Lors de ses réquisitions, le magistrat a commencé par expliquer qu’il ne se situait ni tout à fait dans la ligne du jugement de première instance, ni dans celle de l’ordonnance de renvoi.
L’élément matériel du faux en écriture publique est-il constitué ? Oui, il n’est d’ailleurs pas contesté que des faux ont été produits. Ce qu’on ignore encore, c’est qui les a fabriqués et qui les a adressés aux avocats pour qu’ils les communiquent à leur tour à la justice.
Les cinq questions relatives à l’élément moral
S’agissant de l’élément moral, l’avocat général estime pour sa part que la tentative d’escroquerie au jugement est une infraction particulière, pour laquelle il n’existe pas de jurisprudence, et où l’intention ne recoupe pas nécessairement la connaissance de la fausseté des pièces. L’analyse de cet élément se découpe selon lui en cinq parties.
Première question : les avocats pouvaient-ils douter sérieusement de la véracité des pièces ? Oui, en raison du mode de transmission, car l’impossibilité d’identifier une source précise aurait dû alerter. De même, leur survenance, aussi tard dans la procédure et aussi près du procès, aurait dû inciter à la prudence.
Deuxième question : que fallait-il faire ? Des démarches plus pugnaces auprès des émetteurs pour identifier la source, mais aussi choisir un traitement judiciaire différent. Le jugement est suffisamment sévère sur l’absence de sérieux, estime l’avocat général qui ne s’appesantit pas.
Troisième question : est-ce que la production de ces pièces était de nature à provoquer la remise en liberté ou l’acquittement ? Oui. Les avocats ont adhéré non pas au projet de la tentative d’escroquerie, encore moins au faux, mais au discours du client selon lequel il y avait une discrimination dans la transmission des pièces à décharge. Ils sont entrés dans un tunelle et s’y sont égarés.
Quatrième question : la présentation orale des pièces à l’audience a-t-elle pu renforcer leur crédit aux yeux de la cour ? C’est sur la réponse négative à cette question que l’avocat général appuie sa demande de relaxe au bénéfice de Xavier Nogueras dès lors qu’il était absent, tant au rendez-vous avec les magistrats avant l’ouverture du procès, que lors de plaidoirie sur les deuxièmes conclusions au soutien des pièces.
À cet instant du raisonnement, chacun se demande quel va être le sort réservé à Joseph Cohen-Sabban.
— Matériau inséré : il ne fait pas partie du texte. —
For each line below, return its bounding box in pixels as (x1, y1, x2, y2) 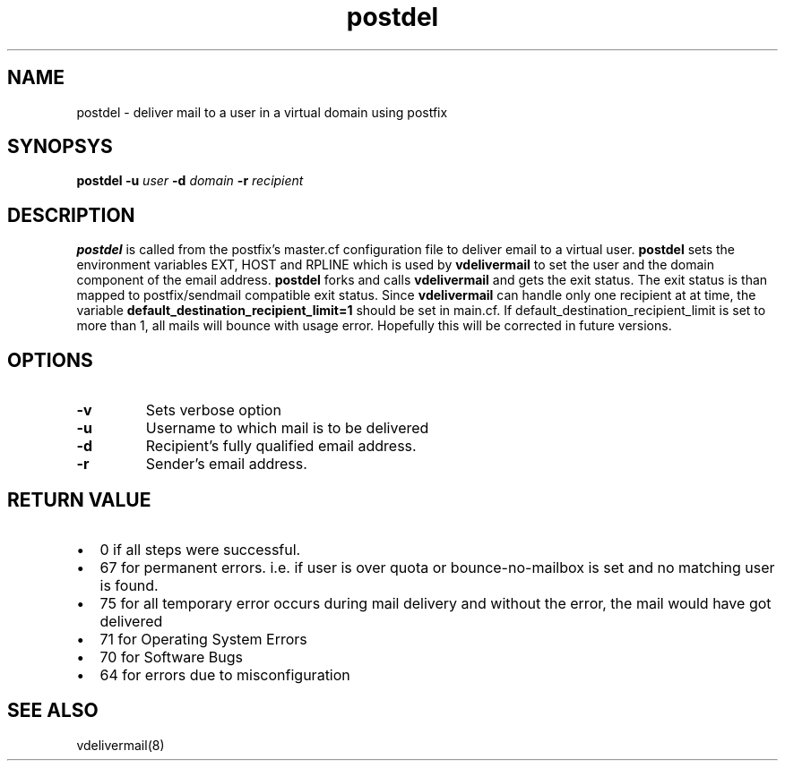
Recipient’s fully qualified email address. (145, 437, 417, 456)
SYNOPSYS (7, 135, 113, 158)
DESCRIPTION (7, 203, 135, 226)
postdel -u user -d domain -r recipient (76, 173, 304, 189)
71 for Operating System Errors (99, 629, 307, 648)
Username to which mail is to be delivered (145, 419, 429, 438)
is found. (99, 576, 159, 594)
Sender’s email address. (145, 455, 307, 474)
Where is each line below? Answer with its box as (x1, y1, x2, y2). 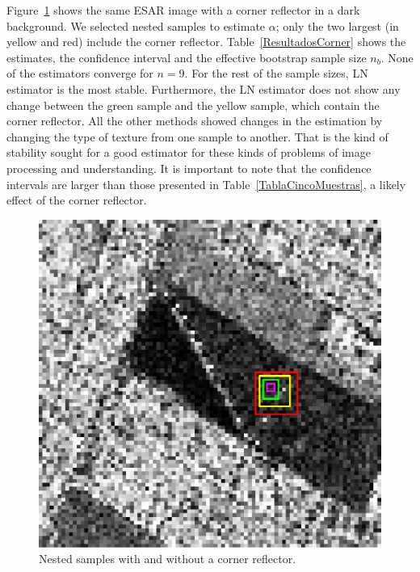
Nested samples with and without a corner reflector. (39, 550, 296, 567)
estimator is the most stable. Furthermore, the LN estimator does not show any (6, 80, 401, 97)
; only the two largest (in (275, 17, 399, 34)
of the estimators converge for (6, 65, 153, 82)
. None (380, 48, 414, 65)
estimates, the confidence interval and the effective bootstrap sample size (6, 48, 367, 65)
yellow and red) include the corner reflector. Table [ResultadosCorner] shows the (6, 33, 406, 50)
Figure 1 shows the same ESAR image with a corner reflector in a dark (6, 2, 360, 18)
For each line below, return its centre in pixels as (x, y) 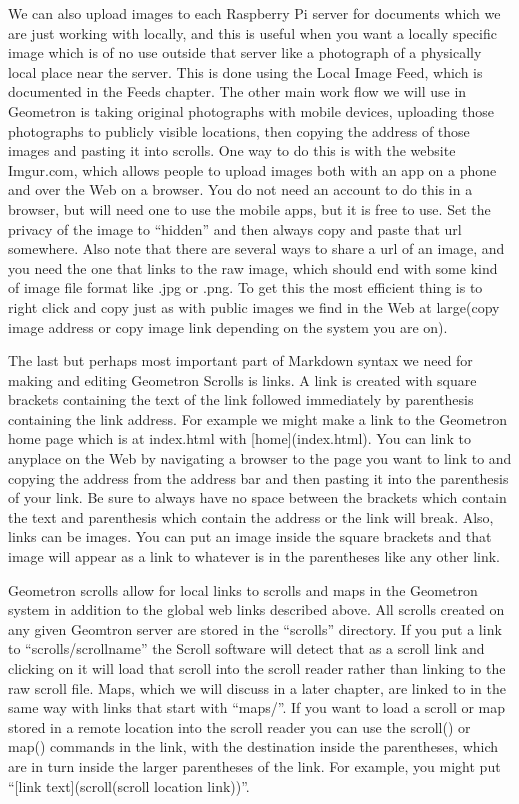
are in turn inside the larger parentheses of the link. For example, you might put (254, 765)
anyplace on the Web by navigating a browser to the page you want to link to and (260, 458)
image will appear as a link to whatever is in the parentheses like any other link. (254, 556)
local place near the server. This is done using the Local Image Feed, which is (245, 71)
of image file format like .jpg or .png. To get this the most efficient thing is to (245, 287)
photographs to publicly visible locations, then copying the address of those (239, 130)
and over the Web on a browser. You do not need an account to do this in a (240, 189)
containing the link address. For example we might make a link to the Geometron (258, 418)
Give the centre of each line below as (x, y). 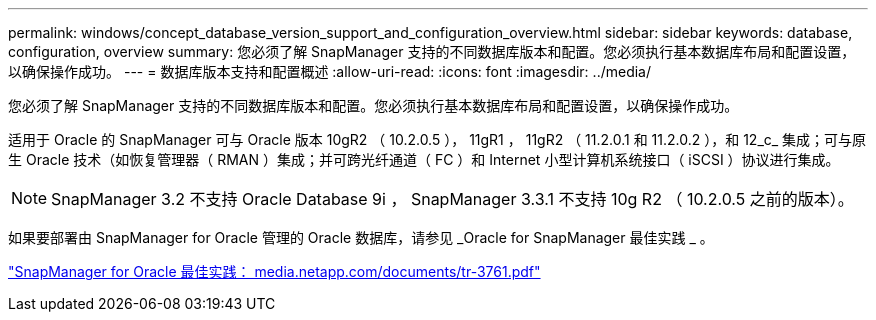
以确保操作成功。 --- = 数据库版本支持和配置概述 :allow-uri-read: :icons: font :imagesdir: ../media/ (330, 71)
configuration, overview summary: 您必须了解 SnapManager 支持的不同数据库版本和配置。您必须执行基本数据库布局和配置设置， (432, 51)
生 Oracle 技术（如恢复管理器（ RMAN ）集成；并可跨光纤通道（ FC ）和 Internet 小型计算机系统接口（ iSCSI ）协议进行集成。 (424, 159)
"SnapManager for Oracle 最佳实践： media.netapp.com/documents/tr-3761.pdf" (274, 271)
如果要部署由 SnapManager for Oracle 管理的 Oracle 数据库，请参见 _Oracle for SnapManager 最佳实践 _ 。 (361, 237)
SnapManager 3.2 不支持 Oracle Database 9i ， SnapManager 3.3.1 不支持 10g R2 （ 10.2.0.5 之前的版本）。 (452, 199)
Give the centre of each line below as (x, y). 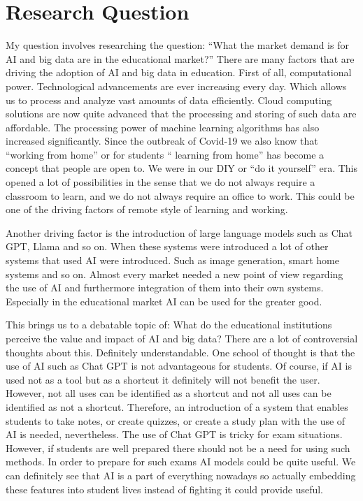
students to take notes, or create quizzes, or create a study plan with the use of (176, 420)
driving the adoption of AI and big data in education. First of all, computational (179, 72)
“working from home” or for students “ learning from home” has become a (165, 154)
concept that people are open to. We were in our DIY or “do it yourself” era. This (182, 168)
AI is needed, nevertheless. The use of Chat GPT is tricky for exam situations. (174, 434)
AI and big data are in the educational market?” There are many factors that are (180, 58)
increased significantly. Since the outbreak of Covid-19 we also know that (162, 141)
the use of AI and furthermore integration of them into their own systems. (165, 288)
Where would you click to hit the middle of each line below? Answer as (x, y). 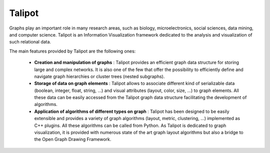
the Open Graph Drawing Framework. (73, 139)
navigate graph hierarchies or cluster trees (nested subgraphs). (99, 76)
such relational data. (30, 42)
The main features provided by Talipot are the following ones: (72, 51)

Celui-ci a en effet appuyé la première demande de nullité en évoquant le combat « homérique » de l’avocat espagnol pour obtenir ces éléments de la procédure. Cette affirmation peut-elle tromper la religion du juge ? s’interroge Christophe Auger. Oui, car l’escroquerie au jugement, ce n’est pas seulement les écritures, mais aussi les paroles prononcées à l’audience.
Cinquième question : Est-ce un mensonge ? Non, c’est une extrapolation. Ce qui lui permet de requérir la relaxe de Joseph Cohen-Sabban.
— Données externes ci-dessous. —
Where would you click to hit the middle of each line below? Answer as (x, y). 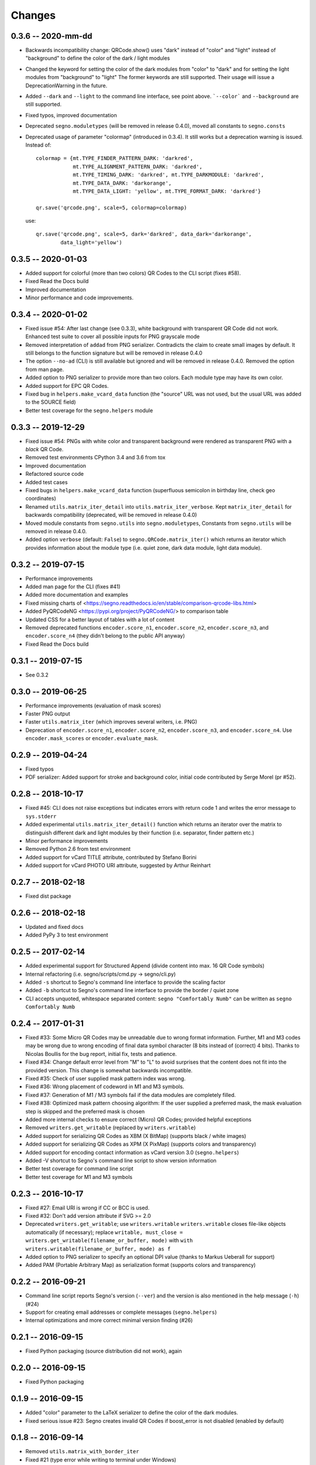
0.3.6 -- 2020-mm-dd (52, 36)
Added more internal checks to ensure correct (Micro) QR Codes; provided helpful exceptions (138, 1119)
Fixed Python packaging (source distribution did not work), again (104, 1351)
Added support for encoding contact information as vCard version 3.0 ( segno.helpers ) (132, 1152)
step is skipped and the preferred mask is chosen (85, 1111)
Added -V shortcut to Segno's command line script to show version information (121, 1160)
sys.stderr (41, 816)
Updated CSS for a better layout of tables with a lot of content (100, 619)
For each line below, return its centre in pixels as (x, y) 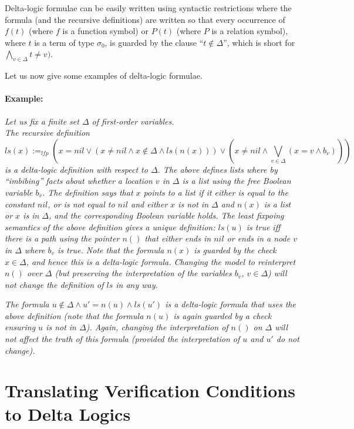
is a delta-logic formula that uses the (230, 304)
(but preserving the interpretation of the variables (143, 273)
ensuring (20, 327)
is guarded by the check (235, 249)
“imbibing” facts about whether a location (79, 181)
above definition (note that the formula (74, 315)
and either (149, 204)
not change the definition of (54, 284)
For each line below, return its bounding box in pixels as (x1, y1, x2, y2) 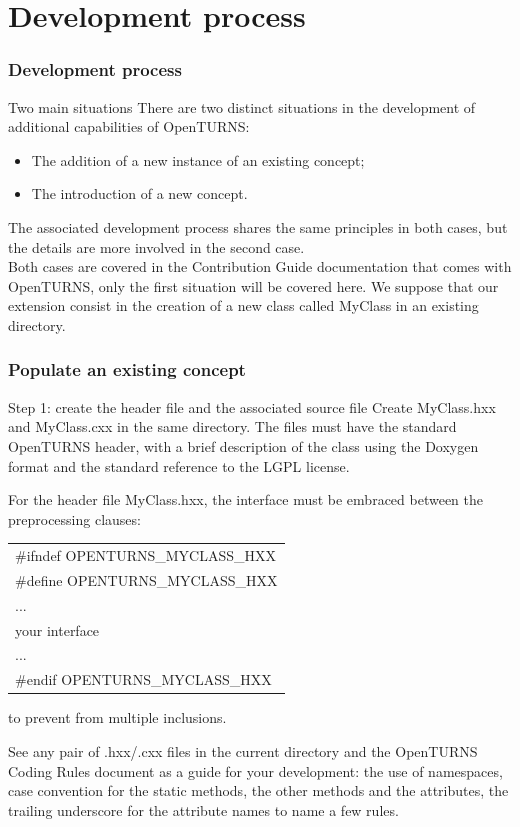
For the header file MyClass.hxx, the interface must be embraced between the (8, 489, 483, 510)
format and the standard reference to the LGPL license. (8, 455, 350, 476)
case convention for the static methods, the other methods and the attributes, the (8, 780, 509, 801)
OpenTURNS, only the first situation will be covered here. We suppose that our (8, 275, 499, 296)
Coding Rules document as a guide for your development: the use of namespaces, (8, 760, 503, 781)
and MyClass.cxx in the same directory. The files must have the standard (8, 416, 457, 437)
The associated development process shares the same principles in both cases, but (8, 216, 508, 237)
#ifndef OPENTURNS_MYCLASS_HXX (15, 545, 276, 566)
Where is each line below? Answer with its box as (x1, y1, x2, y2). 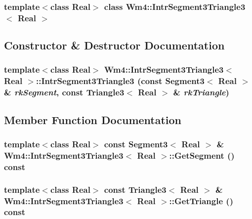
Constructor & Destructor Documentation (4, 38, 225, 53)
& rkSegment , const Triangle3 (4, 86, 125, 98)
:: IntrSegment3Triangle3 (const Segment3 (36, 75, 205, 87)
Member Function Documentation (4, 112, 182, 127)
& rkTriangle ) (173, 86, 229, 98)
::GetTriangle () (169, 194, 233, 207)
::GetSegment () (169, 149, 235, 161)
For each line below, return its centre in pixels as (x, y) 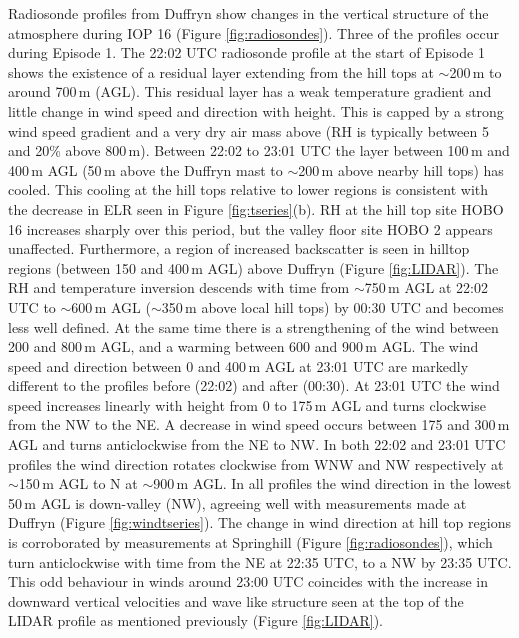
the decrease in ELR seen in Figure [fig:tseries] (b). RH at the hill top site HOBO (256, 208)
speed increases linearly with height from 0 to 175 (160, 404)
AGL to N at (98, 483)
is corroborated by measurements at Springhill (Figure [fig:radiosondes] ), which (250, 542)
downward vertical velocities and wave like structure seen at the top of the (236, 600)
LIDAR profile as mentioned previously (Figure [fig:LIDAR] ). (195, 620)
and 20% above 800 (67, 150)
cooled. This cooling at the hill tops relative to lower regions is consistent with (248, 189)
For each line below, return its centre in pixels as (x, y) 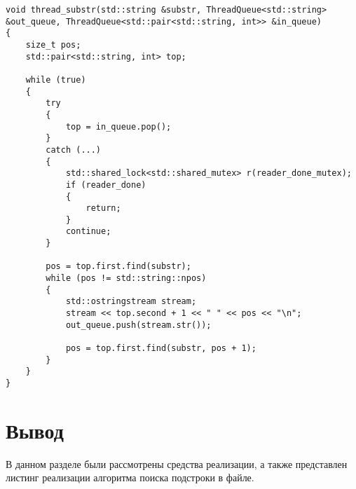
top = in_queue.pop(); (118, 126)
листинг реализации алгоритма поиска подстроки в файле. (130, 477)
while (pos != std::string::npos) (126, 278)
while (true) (56, 80)
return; (103, 208)
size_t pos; (53, 44)
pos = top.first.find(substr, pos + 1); (161, 349)
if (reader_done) (106, 185)
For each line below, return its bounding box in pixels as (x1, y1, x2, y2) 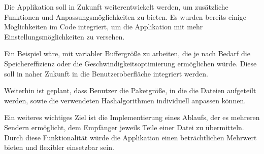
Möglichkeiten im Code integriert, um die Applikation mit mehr (4, 21, 203, 32)
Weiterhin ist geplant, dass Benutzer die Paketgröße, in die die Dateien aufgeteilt (4, 85, 256, 96)
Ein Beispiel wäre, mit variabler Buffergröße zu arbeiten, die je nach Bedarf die (4, 48, 250, 59)
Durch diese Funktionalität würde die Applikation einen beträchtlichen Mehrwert (4, 132, 257, 142)
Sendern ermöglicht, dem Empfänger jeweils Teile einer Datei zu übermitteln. (4, 122, 244, 132)
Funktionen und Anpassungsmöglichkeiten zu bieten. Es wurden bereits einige (4, 11, 246, 22)
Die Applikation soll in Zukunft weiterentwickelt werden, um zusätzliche (4, 2, 228, 12)
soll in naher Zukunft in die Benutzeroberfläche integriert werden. (4, 68, 208, 79)
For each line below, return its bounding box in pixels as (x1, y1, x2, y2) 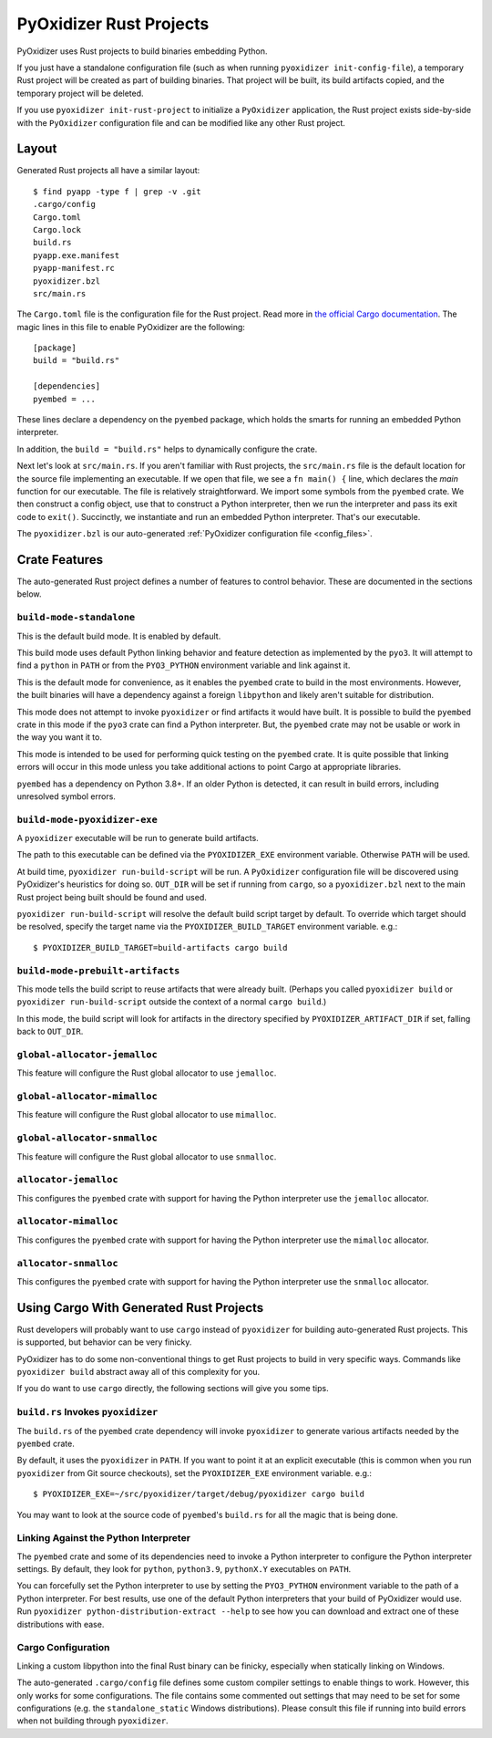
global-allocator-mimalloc (16, 1090, 159, 1102)
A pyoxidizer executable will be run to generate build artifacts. (16, 833, 259, 844)
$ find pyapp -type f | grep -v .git (33, 186, 202, 196)
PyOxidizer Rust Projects (16, 14, 210, 34)
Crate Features (16, 552, 104, 567)
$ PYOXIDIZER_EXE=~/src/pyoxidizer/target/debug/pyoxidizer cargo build (33, 1489, 364, 1500)
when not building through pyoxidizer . (16, 1715, 169, 1726)
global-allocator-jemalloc (16, 1048, 159, 1060)

En revanche, la violation du secret professionnel liée à la transmission de documents et d’informations à l’homme lige du client est constituée pour les deux avocats. En première instance, ils avaient été condamnés à trois ans d’interdiction d’exercer avec sursis et 15 000 euros d’amende. L’avocat général requiert que la cour fasse une distinction dans les sanctions qu’elle infligera pour que celles visant Joseph Cohen-Sabban soient plus lourdes que celles infligées à Xavier Nogueras.